N scale mowed lawn

Discussion in 'FAQs' started by Sunburn, Apr 13, 2006.

  1. Sunburn

    Sunburn Member

    I'm trying to come up with some landscape ideas. Does anyone have a good technique to create realistic N scale mowed lawns? I am thinking about having such in and around some of my structures.

    And does anyone have a technique for creating the "golf course' crosshatch swath effect? Or is it even realistic to try to model this considering the scale viewing altitude?
  2. MasonJar

    MasonJar It's not rocket surgery

    I don't know about N scale, but in HO, a well manicured lawn is best created with very fine ground foam in a somewhat "bright" green.

    As for the cross-hatch appearance, I am not sure - could you do something with two slightly different colours of green? Would probably take a bit of time, and require masking areas in a cross-hatch or diamond pattern. Could be really neat when done...!

  3. N Gauger

    N Gauger 1:20.3 Train Addict

    I wonder if you could print something out (with the crosshatch pattern) and cut it to size and use it. How visible would it be to the casual observer? is this going to be a "main" view building on your layout??? If it's in the back or not that great a center of attention, printing something out might work :)
  4. ezdays

    ezdays Out AZ way

    If you can get the surface flat enough, fine ground foam works good. I'm wondering how a sheet of green felt would work. I've got some leftover from a poker table I built and I've been using it for staged shots of buildings and things. The only problem with that is the texture and color is too consistant to be realistic and would require more work than just gluing it down. To me it's all about texture and color and their variations in the real world.
  5. Sunburn

    Sunburn Member

    Placement precludes printout

    I think my station will be more or less one of the centerpieces, hence the manicure. I have thought about the multi-tones of paint. Maybe a detail roller and some various matte and semi-gloss finishes, might give the right effect.

    I'll start looking out the window more when my flight is on final. Maybe that will answer my question as to the level of detail.
  6. ezdays

    ezdays Out AZ way

    Well, as I said, texture is important, at least to me, even at N scale. I recently "paved" Main St. during our recent "layout party" by printing out a cobblestone street and boarded sidewalks. They looked OK in the pictures because no one could tell, but I could. :cry: I tore them out and replaced them with embossed brick and balsa wood sidewalks, all textured and aged. I'm pleased that I can see the texture and change of colors, but more so, now when someone comes and visits, they're not going to think, "gee, those things look way too flat to be realistic". :rolleyes: :rolleyes:

    The same is going to be true for cut, manacured grass. :D
  7. 2slim

    2slim Member

    I got some samples of papers from Paper Creek Models http://www.papercreek.com/main.html I was suprised at the resolution, they really fool the eye into thinking that there is texture there.
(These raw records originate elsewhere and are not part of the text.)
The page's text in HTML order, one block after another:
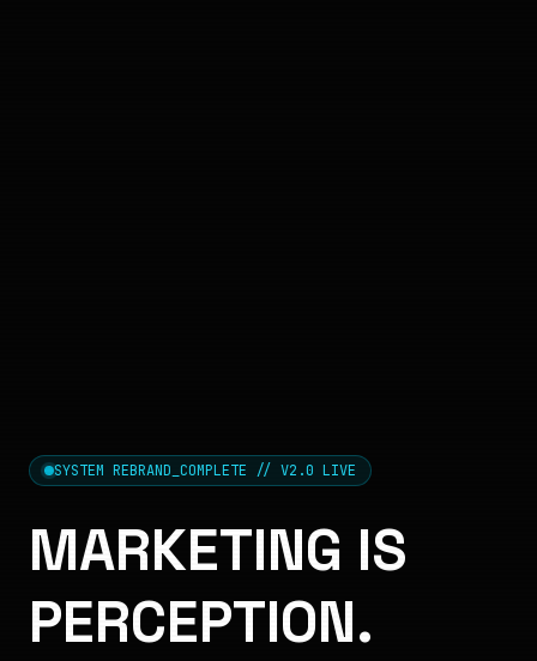
SYSTEM REBRAND_COMPLETE // V2.0 LIVE
MARKETING IS
PERCEPTION.
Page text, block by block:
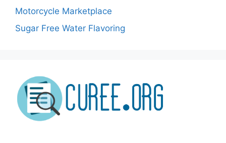
Motorcycle Marketplace
Sugar Free Water Flavoring
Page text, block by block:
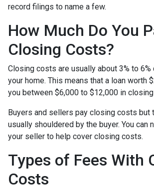
record filings to name a few.
How Much Do You
Closing Costs?
Closing costs are usually about 3% to
your home. This means that a loan worth
you between $6,000 to $12,000 in
Buyers and sellers pay closing costs but
usually shouldered by the buyer. You can
your seller to help cover closing costs.
Types of Fees With
Costs
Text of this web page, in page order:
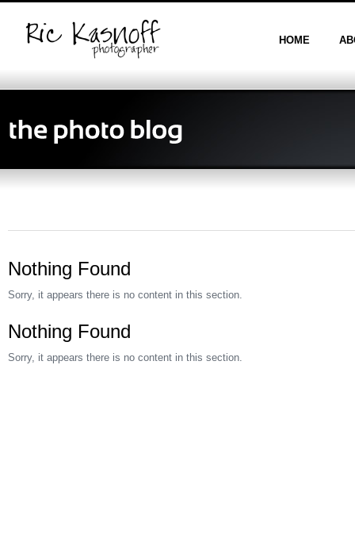
HOME
Nothing Found
Sorry, it appears there is no content in this section.
Nothing Found
Sorry, it appears there is no content in this section.
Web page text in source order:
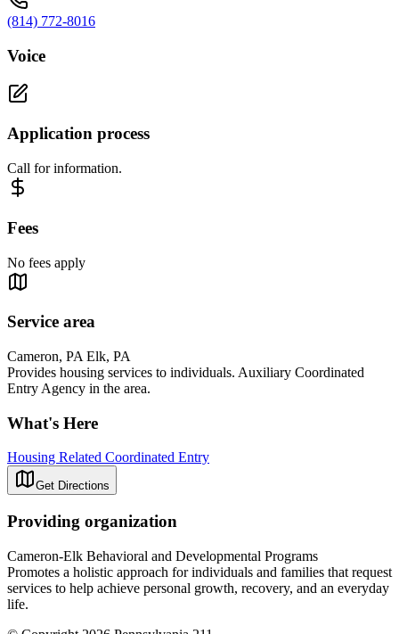
(814) 772-8016
Voice
Application process
Call for information.
Fees
No fees apply
Service area
Cameron, PA Elk, PA
Provides housing services to individuals. Auxiliary Coordinated
Entry Agency in the area.
What's Here
Housing Related Coordinated Entry
Get Directions
Providing organization
Cameron-Elk Behavioral and Developmental Programs
Promotes a holistic approach for individuals and families that request
services to help achieve personal growth, recovery, and an everyday
life.
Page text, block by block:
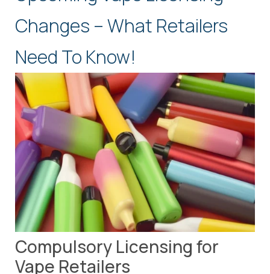
Changes – What Retailers
Need To Know!
Compulsory Licensing for
Vape Retailers
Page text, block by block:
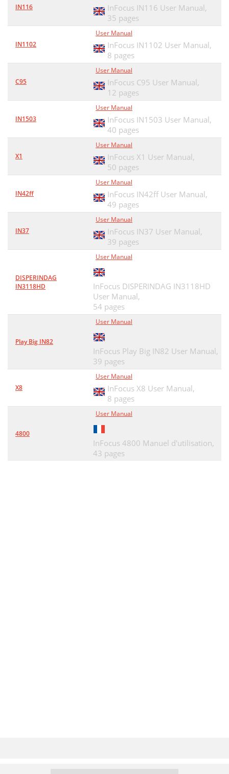
IN116
InFocus IN116 User Manual,
35 pages
IN1102
User Manual
InFocus IN1102 User Manual,
8 pages
C95
User Manual
InFocus C95 User Manual,
12 pages
IN1503
User Manual
InFocus IN1503 User Manual,
40 pages
X1
User Manual
InFocus X1 User Manual,
50 pages
IN42ff
User Manual
InFocus IN42ff User Manual,
49 pages
IN37
User Manual
InFocus IN37 User Manual,
39 pages
DISPERINDAG
IN3118HD
User Manual
InFocus DISPERINDAG IN3118HD
User Manual,
54 pages
Play Big IN82
User Manual
InFocus Play Big IN82 User Manual,
39 pages
X8
User Manual
InFocus X8 User Manual,
8 pages
4800
User Manual
InFocus 4800 Manuel d'utilisation,
43 pages
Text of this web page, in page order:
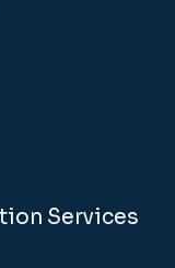
Services
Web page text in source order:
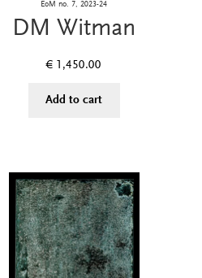
EoM no. 7, 2023-24
DM Witman
€ 1,450.00
Add to cart
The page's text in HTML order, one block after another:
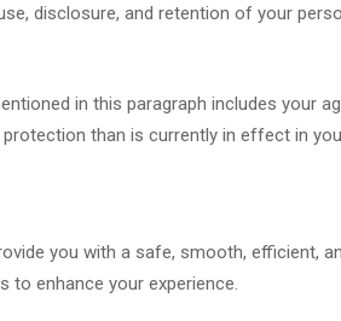
disclosure, and retention of your
in this paragraph includes your
than is currently in effect in
you with a safe, smooth, efficient,
enhance your experience.
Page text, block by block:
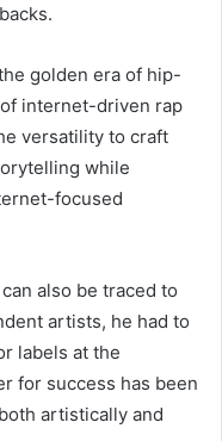
golden era of hip-
internet-driven rap
versatility to craft
while
focused
also be traced to
artists, he had to
labels at the
for success has been
artistically and
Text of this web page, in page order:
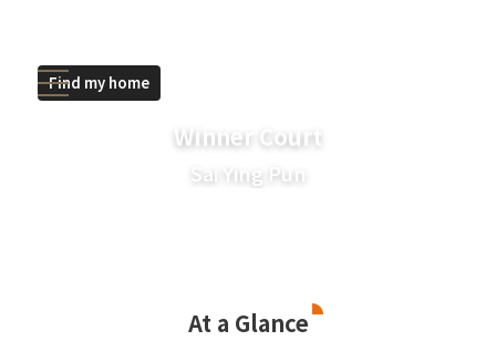
Find my home
Winner Court
Sai Ying Pun
At a Glance
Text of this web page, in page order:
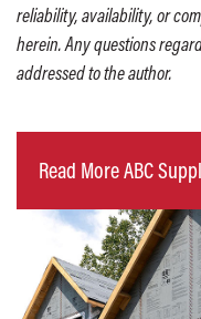
reliability, availability, or
herein. Any questions
addressed to the author.
Read More ABC
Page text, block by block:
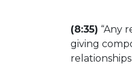
(8:35) “Any
giving
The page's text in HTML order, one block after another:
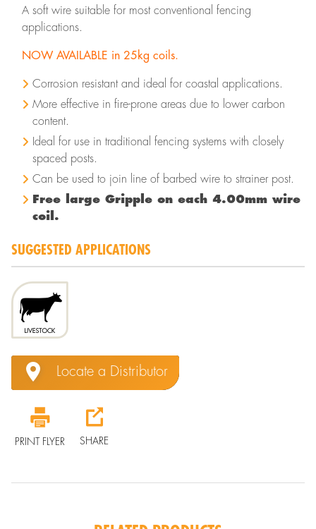
A soft wire suitable for most conventional fencing
applications.
NOW AVAILABLE in 25kg coils.
Corrosion resistant and ideal for coastal applications.
More effective in fire-prone areas due to lower carbon
content.
Ideal for use in traditional fencing systems with closely
spaced posts.
Can be used to join line of barbed wire to strainer post.
Free large Gripple on each 4.00mm wire
coil.
SUGGESTED APPLICATIONS
Locate a Distributor
PRINT FLYER SHARE
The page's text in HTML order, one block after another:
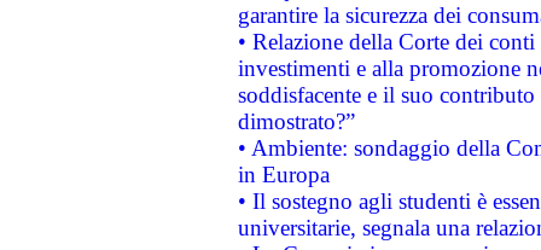
garantire la sicurezza dei
• Relazione della Corte dei
investimenti e alla promozione
soddisfacente e il suo
dimostrato?”
• Ambiente: sondaggio della
in Europa
• Il sostegno agli studenti è
universitarie, segnala una
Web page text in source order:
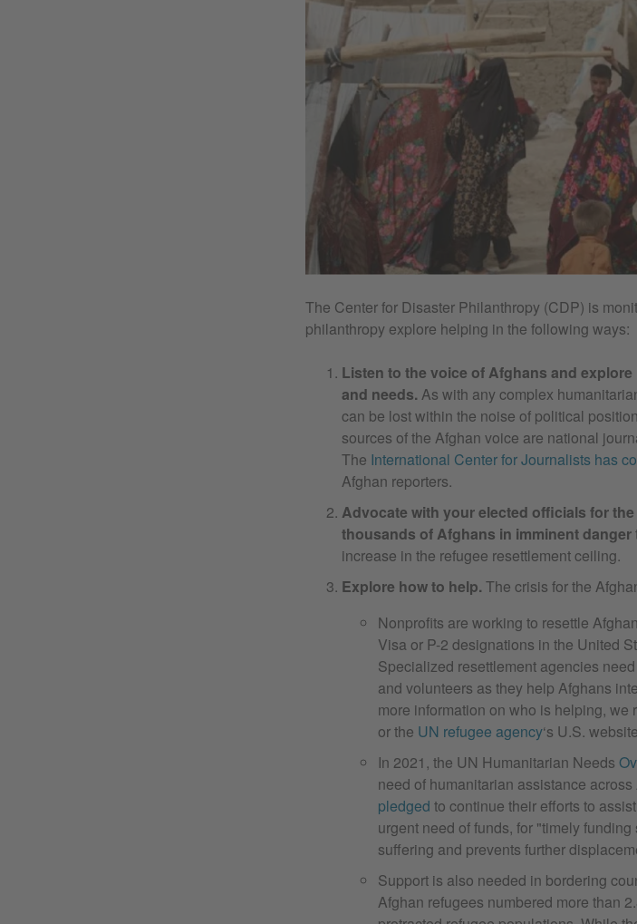
The Center for Disaster Philanthropy (CDP) is
philanthropy explore helping in the following ways:
Listen to the voice of Afghans and
and needs. As with any complex
can be lost within the noise of political
sources of the Afghan voice are national
The International Center for Journalists has
Afghan reporters.
Advocate with your elected officials for
thousands of Afghans in imminent danger
increase in the refugee resettlement ceiling.
Explore how to help. The crisis for the
Nonprofits are working to resettle
Visa or P-2 designations in the United
Specialized resettlement agencies
and volunteers as they help Afghans
more information on who is helping, we
or the UN refugee agency‘s U.S.
In 2021, the UN Humanitarian Needs
need of humanitarian assistance
pledged to continue their efforts to
urgent need of funds, for "timely
suffering and prevents further
Support is also needed in bordering
Afghan refugees numbered more than
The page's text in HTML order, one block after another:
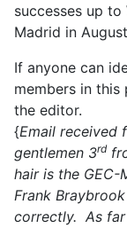
successes up
Madrid in
If anyone can
members in
the editor.
{Email received
gentlemen 3rd
hair is the GEC-
Frank
correctly. As far
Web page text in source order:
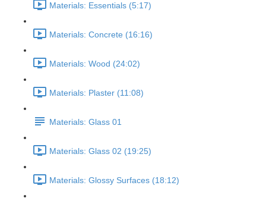
Materials: Essentials (5:17)
Materials: Concrete (16:16)
Materials: Wood (24:02)
Materials: Plaster (11:08)
Materials: Glass 01
Materials: Glass 02 (19:25)
Materials: Glossy Surfaces (18:12)
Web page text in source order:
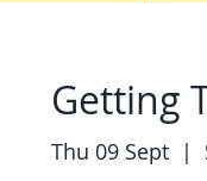
Getting
Thu 09 Sept
  |
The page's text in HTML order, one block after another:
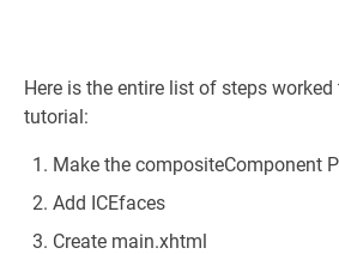
Here is the entire list of steps
tutorial:
Make the compositeComponent
Add ICEfaces
Create main.xhtml
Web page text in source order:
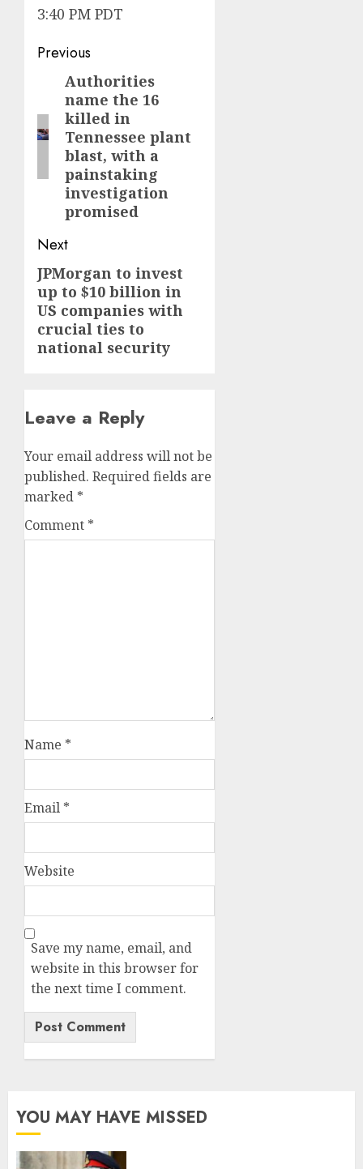
3:40 PM PDT
Post
navigation
Previous
Previous
post:
Authorities
name the 16
killed in
Tennessee plant
blast, with a
painstaking
investigation
promised
Next
Next
post:
JPMorgan to invest
up to $10 billion in
US companies with
crucial ties to
national security
Leave a Reply
Your email address will not be
published. Required fields are
marked *
Comment *
Name *
Email *
Website
Save my name, email, and
website in this browser for
the next time I comment.
YOU MAY HAVE MISSED
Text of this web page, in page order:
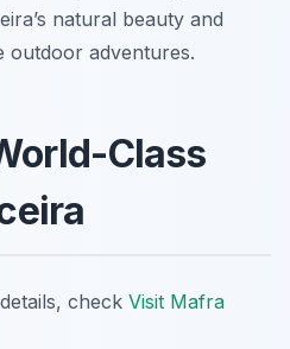
natural beauty and
outdoor adventures.
Class
check Visit Mafra
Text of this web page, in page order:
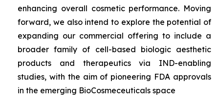
enhancing overall cosmetic performance. Moving
forward, we also intend to explore the potential of
expanding our commercial offering to include a
broader family of cell-based biologic aesthetic
products and therapeutics via IND-enabling
studies, with the aim of pioneering FDA approvals
in the emerging BioCosmeceuticals space
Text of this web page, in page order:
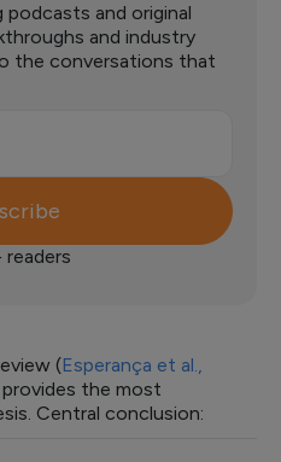
and original
and industry
the conversations that
(Esperança et al.,
provides the most
Central conclusion:
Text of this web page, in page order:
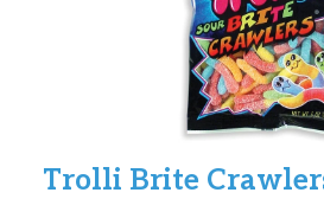
Trolli Brite
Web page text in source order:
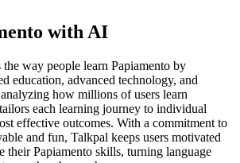
with AI
way people learn Papiamento by
education, advanced technology, and
how millions of users learn
each learning journey to individual
effective outcomes. With a commitment to
and fun, Talkpal keeps users motivated
their Papiamento skills, turning language
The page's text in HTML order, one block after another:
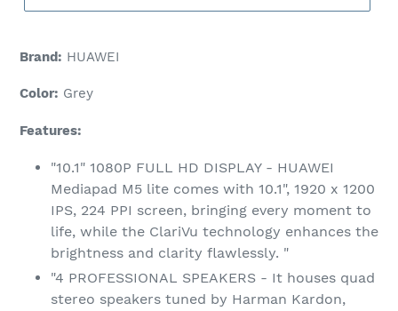
Brand: HUAWEI
Color: Grey
Features:
"10.1" 1080P FULL HD DISPLAY - HUAWEI
Mediapad M5 lite comes with 10.1", 1920 x 1200
IPS, 224 PPI screen, bringing every moment to
life, while the ClariVu technology enhances the
brightness and clarity flawlessly. "
"4 PROFESSIONAL SPEAKERS - It houses quad
stereo speakers tuned by Harman Kardon,
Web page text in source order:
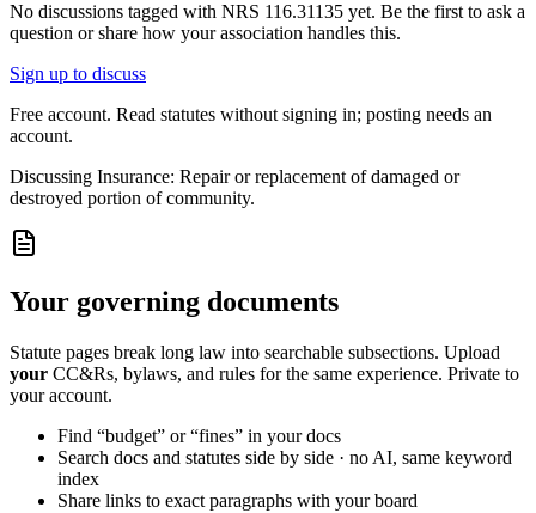
No discussions tagged with NRS 116.31135 yet. Be the first to ask a
question or share how your association handles this.
Sign up to discuss
Free account. Read statutes without signing in; posting needs an
account.
Discussing Insurance: Repair or replacement of damaged or
destroyed portion of community.
Your governing documents
Statute pages break long law into searchable subsections. Upload
your CC&Rs, bylaws, and rules for the same experience. Private to
your account.
Find “budget” or “fines” in your docs
Search docs and statutes side by side · no AI, same keyword
index
Share links to exact paragraphs with your board
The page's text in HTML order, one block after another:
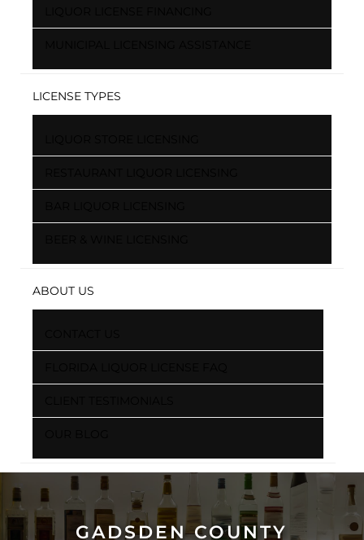
LICENSE TYPES
ABOUT US
GADSDEN COUNTY
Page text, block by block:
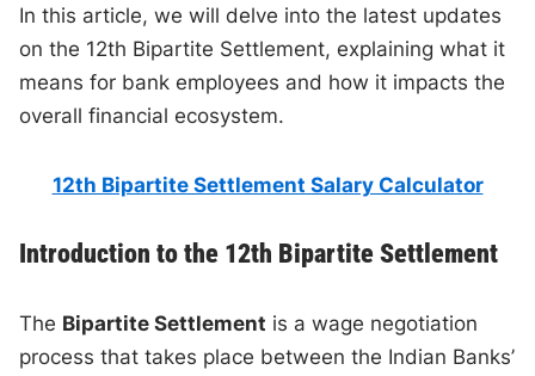
In this article, we will delve into the latest updates
on the 12th Bipartite Settlement, explaining what it
means for bank employees and how it impacts the
overall financial ecosystem.
12th Bipartite Settlement Salary Calculator
Introduction to the 12th Bipartite Settlement
The Bipartite Settlement is a wage negotiation
process that takes place between the Indian Banks’
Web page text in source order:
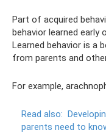
Part of acquired
behavior learned early
Learned behavior is a
from parents and
For example,
Read also:
parents need to
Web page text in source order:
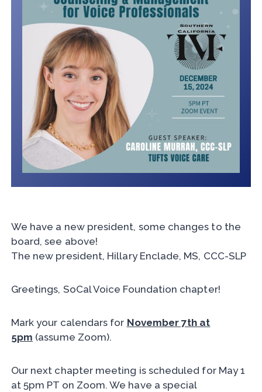
We have a new president, some changes to the
board, see above!
The new president, Hillary Enclade, MS, CCC-SLP
Greetings, SoCal Voice Foundation chapter!
Mark your calendars for November 7th at
5pm (assume Zoom).
Our next chapter meeting is scheduled for May 1
at 5pm PT on Zoom. We have a special
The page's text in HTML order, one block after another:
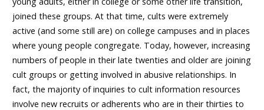
joined these groups. At that time, cults were extremely
active (and some still are) on college campuses and in places
where young people congregate. Today, however, increasing
numbers of people in their late twenties and older are joining
cult groups or getting involved in abusive relationships. In
fact, the majority of inquiries to cult information resources
involve new recruits or adherents who are in their thirties to
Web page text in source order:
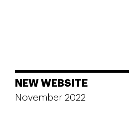
NEW WEBSITE
November 2022
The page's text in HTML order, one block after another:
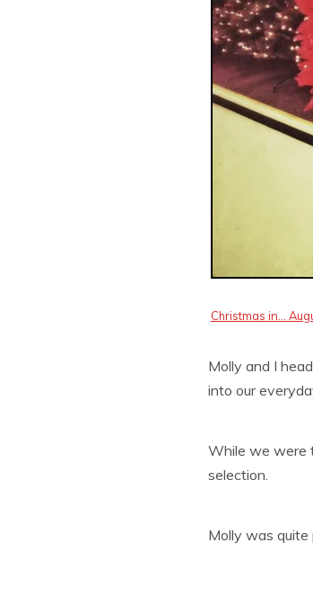
Christmas in…
Molly and I
into our
While we were
selection.
Molly was quite
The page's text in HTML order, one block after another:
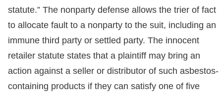
statute.” The nonparty defense allows the trier of fact
to allocate fault to a nonparty to the suit, including an
immune third party or settled party. The innocent
retailer statute states that a plaintiff may bring an
action against a seller or distributor of such asbestos-
containing products if they can satisfy one of five
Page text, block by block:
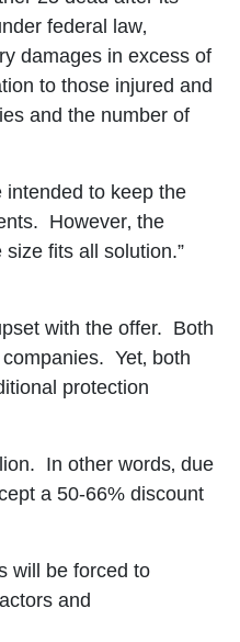
federal law‚
damages in excess of
to those injured and
and the number of
to keep the
However‚ the
size fits all solution.”
with the offer. Both
Yet‚ both
protection
In other words‚ due
a 50-66% discount
will be forced to
and

Sunburn maybe you could figure out how to do your lawn this way.

  8. 2-8-2

    2-8-2 Member

    We mow our lawns that way. The striping effect is from laying the grass different directions, and how the sunlight hit the sections. Ever seen arial photos of a football or baseball field? You would definitely see the effect from an N scale vantage point.

    As far as materials, I can't think of anything offhand. But to get the desired look, you'd have to go with two shades of green, one slightly darker than the other. If it were me, I would try gluing down a thin layer of glitter or something similar, then just painting the stripes by hand.
  9. shaygetz

    shaygetz Active Member

    You've got me pondering a possibility. By carefully masking the yard with scale 24" wide strips of masking tape, I'd airbrush an ever so slightly darker shade of green on my ground foam. I'd then come back with another layer of crosshatching over that with another slightly darker shade of green. The care would have to be taken in the shading of the green, just ever so slightly darker than the previous color. It'd be the perfect job for one of those cheapy Testor's airbrushes. Gotta spot I'm thinking of but that's a couple months down the road...:thumb:
  10. Harpo

    Harpo Member

    Just happen to have stopped at my local Home Depot yesterday...Rustoleum now has a few colors in a rough textured spray paint. Have been experimenting with this in a dark green to darken trees made with polyfiber and ground foam...so far the results look promising, but I can't really tell for sure until I develop the technique further. I wonder if this paint texture might work for the grass base, followed with a stripe or checkerboard masking and maybe a light dusting with a slightly different color over the exposed areas? Maybe even a yellow sprayed very lightly from a long distance away to give just a slightly different, lighter shade? Hmmm...I might have to try this meself...

  11. Harpo

    Harpo Member

    Oops, forgot to mention..this textured paint seems to be a satin or dull finish as well...another plus....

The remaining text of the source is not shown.